Outros destaques (+) - Além do envolvimento de Maxi Pereira e Layún (já leva 9 assistências) no ataque, é de destacar o papel de Brahimi e Corona nos flancos. O argelino é mais forte a puxar marcações; o mexicano é mais forte a furá-las. Brahimi foi o principal dínamo criativo da primeira parte, mas Corona roubou a cena pela forma como fez o 2x0 - pegar na bola, arrancar e rematar, com objetividade e velocidade. E claro, há que destacar Aboubakar. Começou por ser perdulário, como nos últimos jogos, mas apareceu no sítio certo para conseguir duas belas finalizações.

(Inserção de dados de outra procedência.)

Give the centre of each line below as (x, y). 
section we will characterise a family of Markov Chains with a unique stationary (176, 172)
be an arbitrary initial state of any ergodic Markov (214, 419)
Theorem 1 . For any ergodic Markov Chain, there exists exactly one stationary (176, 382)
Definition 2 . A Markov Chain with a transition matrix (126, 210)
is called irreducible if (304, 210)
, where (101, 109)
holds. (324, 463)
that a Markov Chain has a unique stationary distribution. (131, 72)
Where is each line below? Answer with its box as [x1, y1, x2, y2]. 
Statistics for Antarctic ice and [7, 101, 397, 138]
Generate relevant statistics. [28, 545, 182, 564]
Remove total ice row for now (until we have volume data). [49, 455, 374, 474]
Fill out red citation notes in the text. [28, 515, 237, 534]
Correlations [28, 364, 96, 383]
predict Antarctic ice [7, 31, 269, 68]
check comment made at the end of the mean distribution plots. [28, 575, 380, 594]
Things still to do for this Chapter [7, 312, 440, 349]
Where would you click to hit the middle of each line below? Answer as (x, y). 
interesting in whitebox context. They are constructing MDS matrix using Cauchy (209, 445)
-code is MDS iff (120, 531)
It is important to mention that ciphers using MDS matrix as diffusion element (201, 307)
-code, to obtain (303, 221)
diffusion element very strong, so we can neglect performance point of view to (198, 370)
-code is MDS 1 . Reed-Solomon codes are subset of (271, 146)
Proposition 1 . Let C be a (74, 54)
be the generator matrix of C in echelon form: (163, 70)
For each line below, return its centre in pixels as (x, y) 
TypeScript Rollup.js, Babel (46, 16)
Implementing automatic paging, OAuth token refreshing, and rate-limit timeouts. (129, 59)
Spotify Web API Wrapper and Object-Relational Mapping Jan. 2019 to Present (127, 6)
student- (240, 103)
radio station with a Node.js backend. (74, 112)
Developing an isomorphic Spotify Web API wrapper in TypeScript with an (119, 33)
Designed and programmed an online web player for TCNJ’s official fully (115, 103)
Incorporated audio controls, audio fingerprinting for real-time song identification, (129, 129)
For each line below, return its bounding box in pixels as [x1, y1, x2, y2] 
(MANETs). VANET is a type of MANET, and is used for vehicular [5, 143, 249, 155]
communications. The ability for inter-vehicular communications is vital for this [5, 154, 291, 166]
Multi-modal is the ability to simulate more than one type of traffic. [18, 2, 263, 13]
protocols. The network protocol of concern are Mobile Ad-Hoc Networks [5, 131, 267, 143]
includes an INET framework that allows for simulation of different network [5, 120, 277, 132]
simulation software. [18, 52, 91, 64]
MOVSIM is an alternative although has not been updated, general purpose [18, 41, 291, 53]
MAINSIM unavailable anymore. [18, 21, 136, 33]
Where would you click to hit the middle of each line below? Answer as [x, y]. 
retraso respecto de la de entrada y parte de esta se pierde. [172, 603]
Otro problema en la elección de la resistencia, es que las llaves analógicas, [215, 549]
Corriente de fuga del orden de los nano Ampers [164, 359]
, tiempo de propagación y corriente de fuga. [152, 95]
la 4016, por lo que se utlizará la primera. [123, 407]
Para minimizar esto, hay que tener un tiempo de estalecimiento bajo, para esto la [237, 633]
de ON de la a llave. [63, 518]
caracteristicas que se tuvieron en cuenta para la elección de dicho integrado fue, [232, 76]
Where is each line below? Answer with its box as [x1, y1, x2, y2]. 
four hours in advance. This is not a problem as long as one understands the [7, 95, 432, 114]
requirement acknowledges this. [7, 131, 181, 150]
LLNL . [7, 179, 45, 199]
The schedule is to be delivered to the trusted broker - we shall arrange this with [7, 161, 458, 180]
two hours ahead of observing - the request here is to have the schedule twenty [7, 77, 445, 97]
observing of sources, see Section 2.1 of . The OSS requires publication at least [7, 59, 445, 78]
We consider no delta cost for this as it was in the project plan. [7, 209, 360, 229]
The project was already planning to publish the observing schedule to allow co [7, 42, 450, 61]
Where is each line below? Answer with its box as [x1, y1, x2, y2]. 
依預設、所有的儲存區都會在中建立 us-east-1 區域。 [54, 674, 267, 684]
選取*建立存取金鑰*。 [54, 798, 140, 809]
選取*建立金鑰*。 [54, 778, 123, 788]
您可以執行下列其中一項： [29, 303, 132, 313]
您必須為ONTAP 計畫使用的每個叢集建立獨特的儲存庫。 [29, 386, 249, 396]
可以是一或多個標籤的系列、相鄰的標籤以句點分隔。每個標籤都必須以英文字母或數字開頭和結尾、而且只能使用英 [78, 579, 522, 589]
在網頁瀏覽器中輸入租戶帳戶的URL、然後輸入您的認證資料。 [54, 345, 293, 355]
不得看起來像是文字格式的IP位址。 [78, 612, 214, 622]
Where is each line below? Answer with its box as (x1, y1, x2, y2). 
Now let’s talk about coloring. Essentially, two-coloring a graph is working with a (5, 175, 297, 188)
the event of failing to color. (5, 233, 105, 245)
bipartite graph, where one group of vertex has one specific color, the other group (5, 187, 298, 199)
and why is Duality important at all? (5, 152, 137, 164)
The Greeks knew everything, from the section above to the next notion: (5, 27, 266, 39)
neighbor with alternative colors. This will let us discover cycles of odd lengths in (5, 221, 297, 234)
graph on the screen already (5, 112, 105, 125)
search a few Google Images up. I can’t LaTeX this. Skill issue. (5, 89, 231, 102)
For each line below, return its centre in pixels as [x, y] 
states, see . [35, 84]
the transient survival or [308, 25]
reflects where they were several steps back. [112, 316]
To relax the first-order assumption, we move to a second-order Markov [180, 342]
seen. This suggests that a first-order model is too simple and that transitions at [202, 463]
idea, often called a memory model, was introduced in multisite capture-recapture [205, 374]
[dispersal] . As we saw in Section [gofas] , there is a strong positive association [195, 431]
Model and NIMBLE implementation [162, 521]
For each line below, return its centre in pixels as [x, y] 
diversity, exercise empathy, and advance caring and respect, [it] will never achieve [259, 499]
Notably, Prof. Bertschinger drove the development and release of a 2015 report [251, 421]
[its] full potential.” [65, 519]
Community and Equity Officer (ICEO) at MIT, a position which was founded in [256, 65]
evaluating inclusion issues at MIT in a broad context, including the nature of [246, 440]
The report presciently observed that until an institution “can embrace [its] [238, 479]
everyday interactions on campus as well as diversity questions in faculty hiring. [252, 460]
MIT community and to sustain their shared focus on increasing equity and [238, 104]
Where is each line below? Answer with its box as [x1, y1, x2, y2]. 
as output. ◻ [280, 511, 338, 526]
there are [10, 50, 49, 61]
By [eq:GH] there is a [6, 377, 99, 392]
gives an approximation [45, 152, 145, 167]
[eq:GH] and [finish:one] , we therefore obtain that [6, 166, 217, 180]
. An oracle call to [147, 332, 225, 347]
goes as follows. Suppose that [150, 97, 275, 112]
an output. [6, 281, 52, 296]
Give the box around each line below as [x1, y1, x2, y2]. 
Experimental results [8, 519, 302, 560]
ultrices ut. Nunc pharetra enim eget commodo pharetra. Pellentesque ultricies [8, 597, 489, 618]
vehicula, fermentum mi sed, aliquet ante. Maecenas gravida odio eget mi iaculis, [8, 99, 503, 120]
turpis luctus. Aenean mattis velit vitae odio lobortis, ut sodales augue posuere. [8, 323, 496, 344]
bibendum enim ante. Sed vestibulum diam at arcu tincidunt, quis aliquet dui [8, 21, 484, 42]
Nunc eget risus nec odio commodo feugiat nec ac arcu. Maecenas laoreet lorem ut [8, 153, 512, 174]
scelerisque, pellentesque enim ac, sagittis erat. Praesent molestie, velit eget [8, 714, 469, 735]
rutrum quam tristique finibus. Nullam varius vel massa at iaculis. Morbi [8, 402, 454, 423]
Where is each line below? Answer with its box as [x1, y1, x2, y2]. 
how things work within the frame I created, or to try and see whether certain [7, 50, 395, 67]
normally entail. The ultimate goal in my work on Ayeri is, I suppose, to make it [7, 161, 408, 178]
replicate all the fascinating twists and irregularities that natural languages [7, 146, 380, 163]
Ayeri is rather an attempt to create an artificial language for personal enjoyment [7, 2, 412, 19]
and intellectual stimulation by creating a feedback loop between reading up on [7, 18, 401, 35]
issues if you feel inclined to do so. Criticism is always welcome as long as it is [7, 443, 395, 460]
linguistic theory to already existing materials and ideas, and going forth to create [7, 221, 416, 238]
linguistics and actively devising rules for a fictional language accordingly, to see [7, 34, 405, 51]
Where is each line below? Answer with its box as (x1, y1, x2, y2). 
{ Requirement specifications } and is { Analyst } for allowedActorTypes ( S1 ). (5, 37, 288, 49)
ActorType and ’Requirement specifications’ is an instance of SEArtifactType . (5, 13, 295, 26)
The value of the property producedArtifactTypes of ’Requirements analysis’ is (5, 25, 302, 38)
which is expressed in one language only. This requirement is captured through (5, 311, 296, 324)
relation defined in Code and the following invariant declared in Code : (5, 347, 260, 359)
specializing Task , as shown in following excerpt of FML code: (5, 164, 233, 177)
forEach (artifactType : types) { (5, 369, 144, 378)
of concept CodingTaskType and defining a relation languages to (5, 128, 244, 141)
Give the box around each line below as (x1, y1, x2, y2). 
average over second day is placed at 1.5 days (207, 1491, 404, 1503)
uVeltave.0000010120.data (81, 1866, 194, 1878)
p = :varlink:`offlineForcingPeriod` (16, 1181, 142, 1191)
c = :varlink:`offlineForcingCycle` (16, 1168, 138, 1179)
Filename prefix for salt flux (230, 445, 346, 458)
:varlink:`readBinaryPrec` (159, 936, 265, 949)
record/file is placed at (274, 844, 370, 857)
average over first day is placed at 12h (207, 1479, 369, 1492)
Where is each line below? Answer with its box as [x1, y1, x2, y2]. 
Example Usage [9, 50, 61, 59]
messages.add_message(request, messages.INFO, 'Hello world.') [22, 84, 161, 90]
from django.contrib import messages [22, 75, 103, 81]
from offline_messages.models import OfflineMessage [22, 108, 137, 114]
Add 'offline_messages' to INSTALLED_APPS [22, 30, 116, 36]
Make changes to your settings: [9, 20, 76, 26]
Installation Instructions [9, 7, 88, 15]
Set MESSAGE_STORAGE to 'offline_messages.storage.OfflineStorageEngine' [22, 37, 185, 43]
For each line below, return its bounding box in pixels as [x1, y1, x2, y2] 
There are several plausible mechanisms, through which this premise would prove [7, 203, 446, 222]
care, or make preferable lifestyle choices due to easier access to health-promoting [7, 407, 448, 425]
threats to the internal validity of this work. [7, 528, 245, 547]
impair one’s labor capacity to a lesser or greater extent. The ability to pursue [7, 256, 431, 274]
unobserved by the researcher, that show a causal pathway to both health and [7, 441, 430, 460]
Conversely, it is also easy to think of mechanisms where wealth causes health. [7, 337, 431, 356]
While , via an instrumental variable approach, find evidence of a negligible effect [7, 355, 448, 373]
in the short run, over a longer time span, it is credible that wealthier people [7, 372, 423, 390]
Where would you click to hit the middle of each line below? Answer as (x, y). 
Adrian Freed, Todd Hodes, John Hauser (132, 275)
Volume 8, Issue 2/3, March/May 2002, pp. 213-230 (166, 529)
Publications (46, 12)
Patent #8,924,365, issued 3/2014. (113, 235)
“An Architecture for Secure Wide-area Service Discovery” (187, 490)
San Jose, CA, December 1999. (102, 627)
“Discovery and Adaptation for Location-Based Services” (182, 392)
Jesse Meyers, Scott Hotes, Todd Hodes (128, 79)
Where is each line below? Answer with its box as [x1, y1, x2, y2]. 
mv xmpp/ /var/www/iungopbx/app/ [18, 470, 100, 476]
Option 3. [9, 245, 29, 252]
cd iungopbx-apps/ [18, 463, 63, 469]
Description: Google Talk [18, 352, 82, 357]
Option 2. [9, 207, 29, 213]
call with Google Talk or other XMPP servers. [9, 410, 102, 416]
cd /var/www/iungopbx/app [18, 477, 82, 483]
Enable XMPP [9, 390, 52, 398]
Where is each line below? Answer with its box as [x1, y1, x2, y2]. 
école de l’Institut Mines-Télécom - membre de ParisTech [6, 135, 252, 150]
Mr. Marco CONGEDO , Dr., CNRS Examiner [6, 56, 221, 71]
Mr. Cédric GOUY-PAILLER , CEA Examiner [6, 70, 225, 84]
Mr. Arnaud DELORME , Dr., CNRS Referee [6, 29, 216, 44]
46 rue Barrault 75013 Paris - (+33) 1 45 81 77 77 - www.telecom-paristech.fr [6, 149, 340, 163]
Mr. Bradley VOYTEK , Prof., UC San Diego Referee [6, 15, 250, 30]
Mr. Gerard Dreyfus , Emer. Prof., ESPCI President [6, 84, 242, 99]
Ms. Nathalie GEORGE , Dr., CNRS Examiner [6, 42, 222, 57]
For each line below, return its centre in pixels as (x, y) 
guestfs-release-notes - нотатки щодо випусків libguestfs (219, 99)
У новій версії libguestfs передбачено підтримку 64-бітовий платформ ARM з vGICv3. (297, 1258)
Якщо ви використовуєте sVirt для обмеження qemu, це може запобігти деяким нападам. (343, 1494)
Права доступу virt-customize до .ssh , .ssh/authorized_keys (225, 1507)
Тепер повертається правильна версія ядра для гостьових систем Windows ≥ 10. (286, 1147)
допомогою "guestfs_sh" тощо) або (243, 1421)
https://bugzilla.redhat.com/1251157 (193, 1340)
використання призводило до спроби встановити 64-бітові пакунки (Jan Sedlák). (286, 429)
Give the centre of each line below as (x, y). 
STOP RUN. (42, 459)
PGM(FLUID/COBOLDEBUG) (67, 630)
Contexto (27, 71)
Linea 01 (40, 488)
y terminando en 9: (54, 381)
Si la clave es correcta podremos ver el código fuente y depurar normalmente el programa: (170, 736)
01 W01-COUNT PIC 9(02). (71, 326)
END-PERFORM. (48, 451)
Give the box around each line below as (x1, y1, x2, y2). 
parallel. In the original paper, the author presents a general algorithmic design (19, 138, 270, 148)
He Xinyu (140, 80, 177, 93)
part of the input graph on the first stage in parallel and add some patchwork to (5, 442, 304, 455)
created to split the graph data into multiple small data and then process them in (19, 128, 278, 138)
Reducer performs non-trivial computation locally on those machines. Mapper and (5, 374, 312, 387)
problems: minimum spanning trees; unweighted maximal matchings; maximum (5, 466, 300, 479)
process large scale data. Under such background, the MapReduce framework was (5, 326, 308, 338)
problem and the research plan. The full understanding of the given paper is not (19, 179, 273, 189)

Nada a destacar negativamente, na medida em que se trata de um momento delicado para o clube, de transição - e ainda não se sabe para onde, ou para quem. Golear por 5-0 em casa do Boavista, coisa que não se via há 34 anos, é positivo sob quaisquer circunstâncias. Resta aguardar, continuar a apoiar os jogadores e dar máxima tranquilidade a Rui Barros para preparar o jogo de quarta-feira, no qual um dos objetivos da época estará em jogo.